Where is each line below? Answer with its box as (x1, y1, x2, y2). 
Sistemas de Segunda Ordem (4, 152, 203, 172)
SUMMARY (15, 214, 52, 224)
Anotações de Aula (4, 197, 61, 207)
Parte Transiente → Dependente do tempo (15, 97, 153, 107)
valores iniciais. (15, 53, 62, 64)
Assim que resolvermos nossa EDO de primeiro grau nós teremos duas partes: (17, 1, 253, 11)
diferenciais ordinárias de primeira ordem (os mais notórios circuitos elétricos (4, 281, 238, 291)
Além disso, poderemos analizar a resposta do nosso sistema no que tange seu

- Work request:
Please write out, exactly as they appear, the lines from the line containing "Parte Transiente →" through the last line of the records above, both included.

- Response to this exercise:
Parte Transiente → Dependente do tempo (15, 97, 153, 107)
valores iniciais. (15, 53, 62, 64)
Assim que resolvermos nossa EDO de primeiro grau nós teremos duas partes: (17, 1, 253, 11)
diferenciais ordinárias de primeira ordem (os mais notórios circuitos elétricos (4, 281, 238, 291)
Além disso, poderemos analizar a resposta do nosso sistema no que tange seu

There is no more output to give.